In the data below, reproduce everything exactly except the images.
RECORDS SUPPLIED START
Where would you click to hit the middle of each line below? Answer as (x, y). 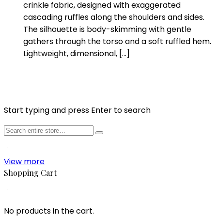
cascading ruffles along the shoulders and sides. (114, 17)
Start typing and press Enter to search (77, 110)
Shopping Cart (30, 172)
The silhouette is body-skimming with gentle (107, 29)
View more (24, 161)
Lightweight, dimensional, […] (77, 53)
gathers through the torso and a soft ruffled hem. (117, 41)
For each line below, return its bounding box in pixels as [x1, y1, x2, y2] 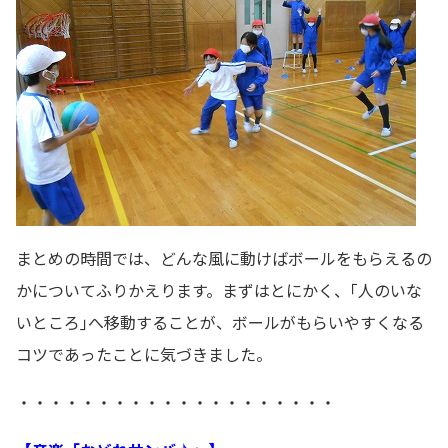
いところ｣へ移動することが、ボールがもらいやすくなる [16, 309, 424, 334]
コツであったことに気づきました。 [16, 341, 272, 366]
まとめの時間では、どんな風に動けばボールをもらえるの [16, 245, 432, 270]
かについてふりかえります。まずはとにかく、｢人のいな [16, 277, 422, 302]
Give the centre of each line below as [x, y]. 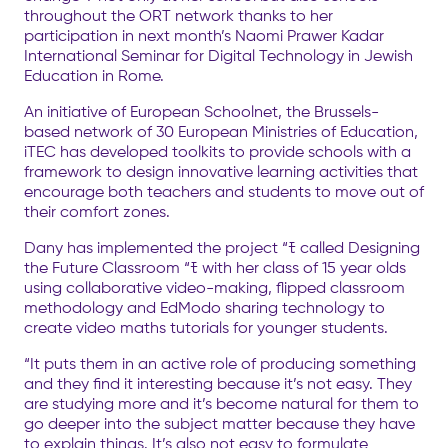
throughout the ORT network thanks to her [178, 15]
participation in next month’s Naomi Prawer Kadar [204, 35]
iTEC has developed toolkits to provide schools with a [217, 151]
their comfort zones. [97, 211]
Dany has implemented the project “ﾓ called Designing [222, 247]
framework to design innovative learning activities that [221, 171]
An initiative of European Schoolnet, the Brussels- [201, 111]
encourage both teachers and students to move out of [224, 191]
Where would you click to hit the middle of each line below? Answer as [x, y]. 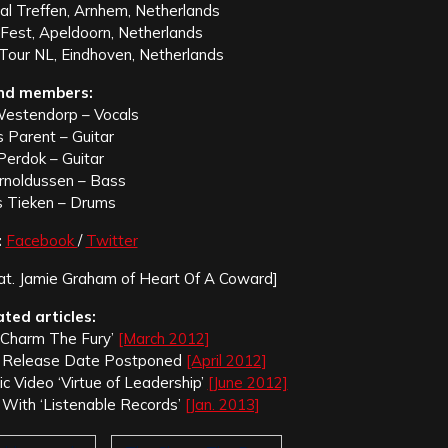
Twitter [111, 241]
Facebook [41, 241]
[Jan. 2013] [222, 405]
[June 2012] [247, 383]
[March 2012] [164, 339]
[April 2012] [226, 361]
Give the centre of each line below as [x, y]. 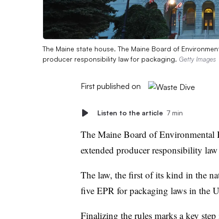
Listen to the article [130, 112]
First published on [110, 86]
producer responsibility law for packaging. [111, 59]
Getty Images [197, 59]
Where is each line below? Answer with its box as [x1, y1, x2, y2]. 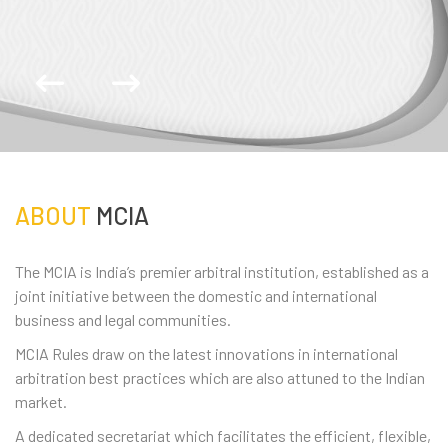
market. [15, 392, 67, 411]
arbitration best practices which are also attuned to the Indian [15, 368, 425, 387]
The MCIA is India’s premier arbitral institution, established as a [15, 262, 429, 281]
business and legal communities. [15, 310, 231, 329]
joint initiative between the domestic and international [15, 286, 377, 305]
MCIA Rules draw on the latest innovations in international [15, 344, 398, 363]
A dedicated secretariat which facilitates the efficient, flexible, [15, 426, 431, 445]
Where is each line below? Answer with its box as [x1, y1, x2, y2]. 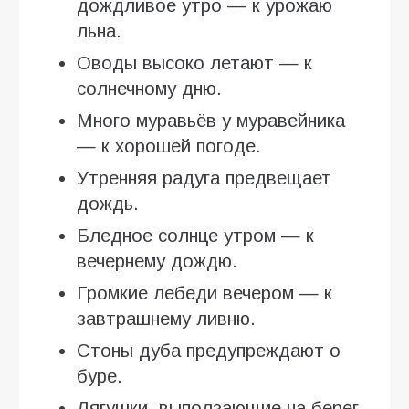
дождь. [77, 193, 139, 214]
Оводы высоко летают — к [77, 52, 312, 73]
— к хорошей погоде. [77, 135, 261, 156]
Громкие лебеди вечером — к [77, 282, 332, 303]
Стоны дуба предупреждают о [77, 340, 341, 361]
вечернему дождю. [77, 250, 237, 271]
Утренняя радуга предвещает [77, 167, 331, 188]
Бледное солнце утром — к [77, 225, 314, 246]
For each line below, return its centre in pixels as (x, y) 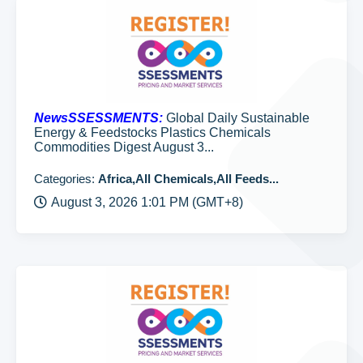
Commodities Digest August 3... (124, 147)
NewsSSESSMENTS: (98, 118)
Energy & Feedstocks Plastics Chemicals (152, 132)
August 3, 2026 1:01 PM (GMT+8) (147, 202)
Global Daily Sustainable (236, 118)
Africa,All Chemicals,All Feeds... (188, 179)
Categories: (66, 179)
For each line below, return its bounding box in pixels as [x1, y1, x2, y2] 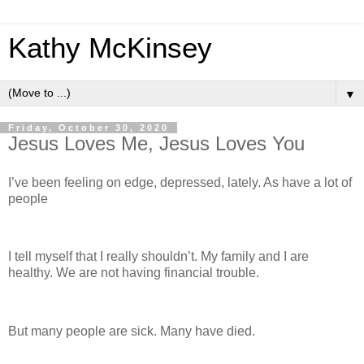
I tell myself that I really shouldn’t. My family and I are [8, 249, 309, 264]
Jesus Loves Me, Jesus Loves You [8, 132, 305, 154]
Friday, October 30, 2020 [8, 123, 169, 132]
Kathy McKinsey [8, 32, 212, 63]
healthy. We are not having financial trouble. [8, 266, 259, 280]
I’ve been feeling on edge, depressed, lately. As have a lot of [8, 175, 352, 189]
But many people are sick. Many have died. [8, 324, 255, 339]
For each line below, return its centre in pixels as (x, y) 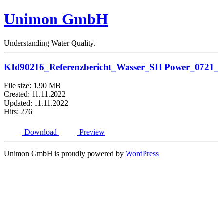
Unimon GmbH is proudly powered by (65, 154)
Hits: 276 (18, 112)
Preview (92, 132)
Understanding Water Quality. (50, 43)
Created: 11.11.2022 (35, 94)
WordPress (142, 154)
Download (41, 132)
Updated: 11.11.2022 (36, 103)
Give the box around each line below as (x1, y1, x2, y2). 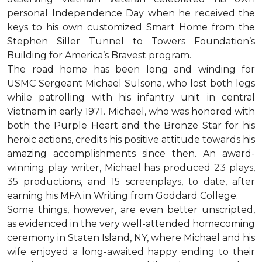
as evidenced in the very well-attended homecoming (7, 218, 255, 229)
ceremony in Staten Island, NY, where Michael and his (7, 232, 255, 243)
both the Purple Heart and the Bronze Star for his (7, 120, 255, 131)
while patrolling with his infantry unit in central (7, 92, 255, 103)
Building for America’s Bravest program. (7, 50, 191, 61)
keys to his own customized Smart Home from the (7, 22, 255, 33)
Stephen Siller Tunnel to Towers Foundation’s (7, 36, 255, 47)
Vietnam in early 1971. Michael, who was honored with (7, 106, 255, 117)
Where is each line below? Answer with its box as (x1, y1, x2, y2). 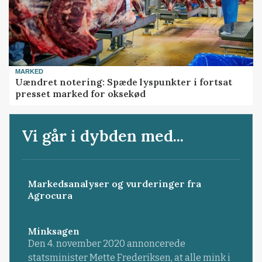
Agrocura (27, 189, 73, 201)
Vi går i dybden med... (22, 126, 184, 146)
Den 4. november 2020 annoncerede (27, 237, 185, 249)
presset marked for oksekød (15, 88, 146, 100)
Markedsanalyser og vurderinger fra (27, 177, 201, 189)
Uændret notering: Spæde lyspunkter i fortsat (15, 76, 233, 88)
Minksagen (27, 225, 80, 237)
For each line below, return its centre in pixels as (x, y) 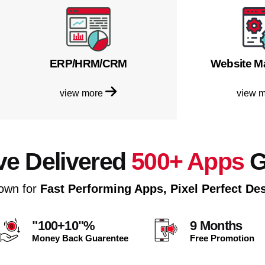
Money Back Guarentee (80, 238)
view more (83, 93)
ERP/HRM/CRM (88, 63)
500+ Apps (188, 161)
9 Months (216, 225)
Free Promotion (222, 238)
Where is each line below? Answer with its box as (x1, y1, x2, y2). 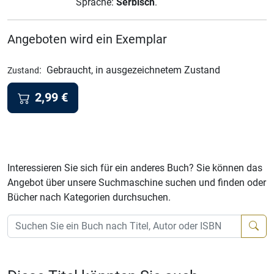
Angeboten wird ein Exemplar (7, 32, 167, 46)
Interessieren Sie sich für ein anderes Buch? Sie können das (7, 161, 262, 174)
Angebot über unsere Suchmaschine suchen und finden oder (7, 176, 266, 188)
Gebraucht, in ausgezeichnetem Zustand (46, 64, 220, 76)
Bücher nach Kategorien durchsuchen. (7, 191, 171, 203)
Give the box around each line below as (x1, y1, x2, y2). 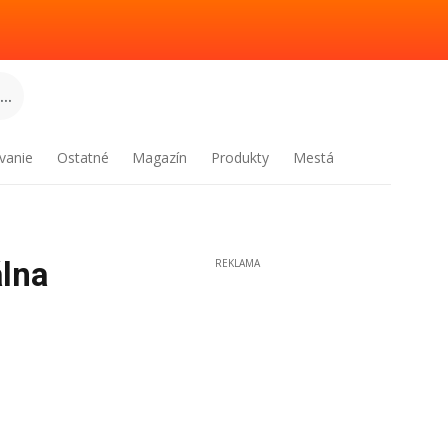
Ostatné (56, 148, 109, 167)
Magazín (132, 148, 188, 167)
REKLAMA (214, 256, 260, 270)
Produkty (211, 148, 270, 167)
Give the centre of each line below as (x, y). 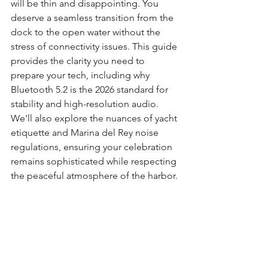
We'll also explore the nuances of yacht (95, 118)
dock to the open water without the (87, 32)
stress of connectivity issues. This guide (95, 46)
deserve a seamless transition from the (93, 18)
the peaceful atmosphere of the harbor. (94, 176)
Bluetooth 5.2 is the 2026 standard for (91, 89)
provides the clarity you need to (79, 61)
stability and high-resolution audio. (86, 104)
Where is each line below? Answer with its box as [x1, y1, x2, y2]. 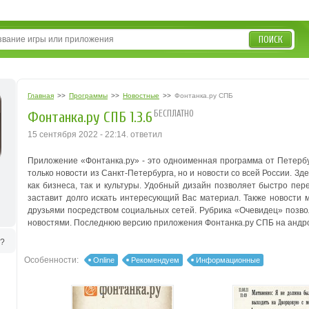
RECORDS SUPPLIED END
_TASK RESPONSE:_
Where would you click to hit the middle of each line below? Answer as (x, y). 
cascading ruffles along the shoulders and sides. (114, 17)
Start typing and press Enter to search (77, 110)
Shopping Cart (30, 172)
The silhouette is body-skimming with gentle (107, 29)
View more (24, 161)
Lightweight, dimensional, […] (77, 53)
gathers through the torso and a soft ruffled hem. (117, 41)
For each line below, return its bounding box in pixels as [x1, y1, x2, y2] 
いところ｣へ移動することが、ボールがもらいやすくなる [16, 309, 424, 334]
コツであったことに気づきました。 [16, 341, 272, 366]
まとめの時間では、どんな風に動けばボールをもらえるの [16, 245, 432, 270]
かについてふりかえります。まずはとにかく、｢人のいな [16, 277, 422, 302]
Give the centre of each line below as [x, y]. 
throughout the ORT network thanks to her [178, 15]
participation in next month’s Naomi Prawer Kadar [204, 35]
iTEC has developed toolkits to provide schools with a [217, 151]
their comfort zones. [97, 211]
Dany has implemented the project “ﾓ called Designing [222, 247]
framework to design innovative learning activities that [221, 171]
An initiative of European Schoolnet, the Brussels- [201, 111]
encourage both teachers and students to move out of [224, 191]
Where would you click to hit the middle of each line below? Answer as [x, y]. 
Twitter [111, 241]
Facebook [41, 241]
[Jan. 2013] [222, 405]
[June 2012] [247, 383]
[March 2012] [164, 339]
[April 2012] [226, 361]
Give the centre of each line below as [x, y]. 
Listen to the article [130, 112]
First published on [110, 86]
producer responsibility law for packaging. [111, 59]
Getty Images [197, 59]
Where is each line below? Answer with its box as [x1, y1, x2, y2]. 
market. [15, 392, 67, 411]
arbitration best practices which are also attuned to the Indian [15, 368, 425, 387]
The MCIA is India’s premier arbitral institution, established as a [15, 262, 429, 281]
business and legal communities. [15, 310, 231, 329]
joint initiative between the domestic and international [15, 286, 377, 305]
MCIA Rules draw on the latest innovations in international [15, 344, 398, 363]
A dedicated secretariat which facilitates the efficient, flexible, [15, 426, 431, 445]
Where is each line below? Answer with its box as [x1, y1, x2, y2]. 
дождь. [77, 193, 139, 214]
Оводы высоко летают — к [77, 52, 312, 73]
— к хорошей погоде. [77, 135, 261, 156]
Громкие лебеди вечером — к [77, 282, 332, 303]
Стоны дуба предупреждают о [77, 340, 341, 361]
вечернему дождю. [77, 250, 237, 271]
Утренняя радуга предвещает [77, 167, 331, 188]
Бледное солнце утром — к [77, 225, 314, 246]
For each line below, return its centre in pixels as (x, y) 
Commodities Digest August 3... (124, 147)
NewsSSESSMENTS: (98, 118)
Energy & Feedstocks Plastics Chemicals (152, 132)
August 3, 2026 1:01 PM (GMT+8) (147, 202)
Global Daily Sustainable (236, 118)
Africa,All Chemicals,All Feeds... (188, 179)
Categories: (66, 179)
For each line below, return its bounding box in pixels as [x1, y1, x2, y2] 
I tell myself that I really shouldn’t. My family and I are [8, 249, 309, 264]
Jesus Loves Me, Jesus Loves You [8, 132, 305, 154]
Friday, October 30, 2020 [8, 123, 169, 132]
Kathy McKinsey [8, 32, 212, 63]
healthy. We are not having financial trouble. [8, 266, 259, 280]
I’ve been feeling on edge, depressed, lately. As have a lot of [8, 175, 352, 189]
But many people are sick. Many have died. [8, 324, 255, 339]
For each line below, return its centre in pixels as (x, y) 
Unimon GmbH is proudly powered by (65, 154)
Hits: 276 (18, 112)
Preview (92, 132)
Understanding Water Quality. (50, 43)
Created: 11.11.2022 (35, 94)
WordPress (142, 154)
Download (41, 132)
Updated: 11.11.2022 (36, 103)
Give the box around each line below as (x1, y1, x2, y2). 
as evidenced in the very well-attended homecoming (7, 218, 255, 229)
ceremony in Staten Island, NY, where Michael and his (7, 232, 255, 243)
both the Purple Heart and the Bronze Star for his (7, 120, 255, 131)
while patrolling with his infantry unit in central (7, 92, 255, 103)
Building for America’s Bravest program. (7, 50, 191, 61)
keys to his own customized Smart Home from the (7, 22, 255, 33)
Stephen Siller Tunnel to Towers Foundation’s (7, 36, 255, 47)
Vietnam in early 1971. Michael, who was honored with (7, 106, 255, 117)
Where is each line below? Answer with its box as (x1, y1, x2, y2). 
Agrocura (27, 189, 73, 201)
Vi går i dybden med... (22, 126, 184, 146)
Den 4. november 2020 annoncerede (27, 237, 185, 249)
presset marked for oksekød (15, 88, 146, 100)
Markedsanalyser og vurderinger fra (27, 177, 201, 189)
Uændret notering: Spæde lyspunkter i fortsat (15, 76, 233, 88)
Minksagen (27, 225, 80, 237)
For each line below, return its centre in pixels as (x, y) 
Money Back Guarentee (80, 238)
view more (83, 93)
ERP/HRM/CRM (88, 63)
500+ Apps (188, 161)
9 Months (216, 225)
Free Promotion (222, 238)
Where is each line below? Answer with its box as (x1, y1, x2, y2). 
Angeboten wird ein Exemplar (7, 32, 167, 46)
Interessieren Sie sich für ein anderes Buch? Sie können das (7, 161, 262, 174)
Angebot über unsere Suchmaschine suchen und finden oder (7, 176, 266, 188)
Gebraucht, in ausgezeichnetem Zustand (46, 64, 220, 76)
Bücher nach Kategorien durchsuchen. (7, 191, 171, 203)
Give the box around each line below as (x1, y1, x2, y2). 
Ostatné (56, 148, 109, 167)
Magazín (132, 148, 188, 167)
REKLAMA (214, 256, 260, 270)
Produkty (211, 148, 270, 167)
Give the centre of each line below as (x, y). 
We'll also explore the nuances of yacht (95, 118)
dock to the open water without the (87, 32)
stress of connectivity issues. This guide (95, 46)
deserve a seamless transition from the (93, 18)
the peaceful atmosphere of the harbor. (94, 176)
Bluetooth 5.2 is the 2026 standard for (91, 89)
provides the clarity you need to (79, 61)
stability and high-resolution audio. (86, 104)
Where is each line below? Answer with its box as [x1, y1, x2, y2]. 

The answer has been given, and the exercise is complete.